Data retrieval step through the get-all action using the fondue plugin in the MOSHPIT tutorial is taking a huge amount of time

NewUser · July 15, 2025, 6:02pm

I am following the MOSHPIT Tutorials, and I am encountering a problem in the data retrieval step. After downloading the files and importing the data into an QIIME2 artifact, I am proceeding to run the get-all action from the fondue plugin. I am providing the exact code provided in the tutorial (just edited the email id that we are supposed to provide).

mosh fondue get-all
--i-accession-ids ./cache:ids
--p-email YOUR.EMAIL@domain.com
--p-threads 5
--p-retries 5
--o-paired-reads ./cache:reads_paired
--o-metadata ./cache:metadata
--o-single-reads ./cache:reads_single
--o-failed-runs ./cache:failed_runs
--verbose

Although the code is running, it seems to run for a long period of time. How much time does it usually take for this step? I am using my personal computer (Windows 11 64-bit).

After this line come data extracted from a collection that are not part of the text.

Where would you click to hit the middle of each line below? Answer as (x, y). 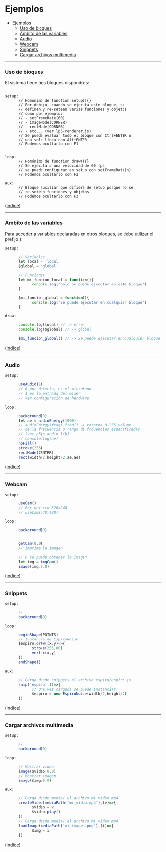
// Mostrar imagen (37, 776)
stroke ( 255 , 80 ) (47, 648)
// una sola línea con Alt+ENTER (53, 140)
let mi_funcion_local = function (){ (56, 280)
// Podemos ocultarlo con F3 (48, 196)
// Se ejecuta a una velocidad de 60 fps (62, 166)
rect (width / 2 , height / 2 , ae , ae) (49, 457)
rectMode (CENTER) (36, 453)
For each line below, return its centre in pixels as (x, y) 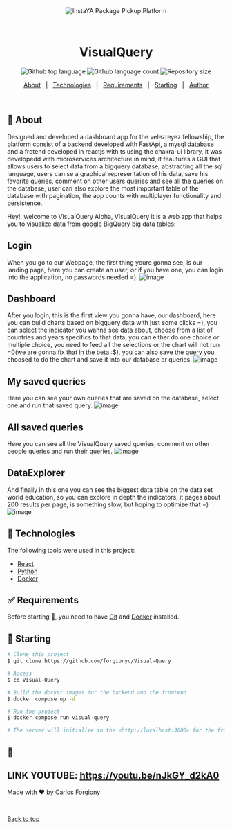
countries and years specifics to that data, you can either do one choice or (113, 337)
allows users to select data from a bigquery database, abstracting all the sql (115, 166)
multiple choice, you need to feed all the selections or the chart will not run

lizgehret · July 15, 2025, 8:34pm

Hi @NewUser,

Welcome to the forum

A few questions:

You mention that you're using a Windows machine, but how are you running these commands? Via WSL command line? How much RAM are you allocating? And what length of time is this command running for? Is it completing, or are you receiving a non-zero exit code?

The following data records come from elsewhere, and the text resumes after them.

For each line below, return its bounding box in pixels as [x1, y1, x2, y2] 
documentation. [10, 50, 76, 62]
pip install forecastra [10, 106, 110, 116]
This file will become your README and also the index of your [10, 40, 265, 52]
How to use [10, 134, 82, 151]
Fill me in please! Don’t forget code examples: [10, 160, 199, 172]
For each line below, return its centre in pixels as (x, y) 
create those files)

This information will help us to better understand the length of this runtime and whether or not it's to be expected. Cheers

NewUser · July 16, 2025, 8:15am

Hi,

Yes, I am running these commands using WSL. I am not pre-allocating RAM for running these programs. As of now, it has been running for 4+ hours. The specific actions are being executed (For e.g., downloading sequences, checks for single and paired-end reads, and writing sequences in the directory) but the code keeps on running.

I am attaching a screenshot of the outputs generated after the code was executed for 2+ hours. Notice the timestamp in the outputs generated. Thanks!

lizgehret · July 16, 2025, 8:29pm

Hey @NewUser,

Thanks for sharing this context! This is honestly a super reasonable runtime range. Depending on the size and type of data you are retrieving (i.e. amplicon vs. metagenomics), this command can take up to several days.

That being said, let us know if you run into any failures and we can take a closer look!

Cheers

NewUser · July 25, 2025, 4:59pm

Hi,

Thanks for letting me know. I ran the code and it worked! However, during running the code for quality overview (code mentioned below), I encountered an error message saying:

Code: mosh demux summarize
--i-data ./cache:reads
--o-visualization demux.qzv

Error:

I guess this is because there are no cache files with the name reads, as the reads can be single-end or paired-end. I changed the code to adjust for single-end (./cache: reads_single), and a qsv file was then generated for single-end reads.

However, I got the same error message when I ran the code for paired-end reads. Does this mean my dataset does not contain any paired reads?

Note: I ran the code for single-end reads again, but I got the same error message this time. Could there be a specific reason? Please let me know.